--- Materials provided Enclosed Below ---

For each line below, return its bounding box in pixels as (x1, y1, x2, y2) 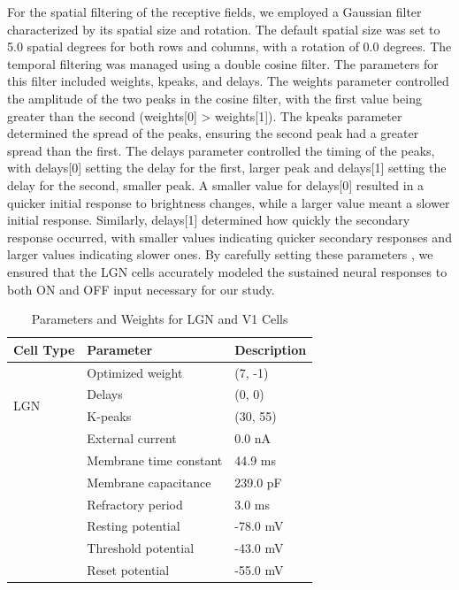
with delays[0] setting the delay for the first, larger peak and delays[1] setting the (7, 158, 447, 177)
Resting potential (87, 517, 180, 535)
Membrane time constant (87, 450, 223, 469)
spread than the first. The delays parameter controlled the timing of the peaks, (7, 141, 435, 159)
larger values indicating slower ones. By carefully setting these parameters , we (7, 245, 433, 264)
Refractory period (87, 494, 183, 513)
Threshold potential (87, 539, 195, 557)
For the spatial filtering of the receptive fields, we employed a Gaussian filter (7, 3, 422, 20)

--- End of Enclosed Materials provided ---

### Task goal
Your answer should be each line from the entries that includes the string "potential".

### Answer below
Resting potential (87, 517, 180, 535)
Threshold potential (87, 539, 195, 557)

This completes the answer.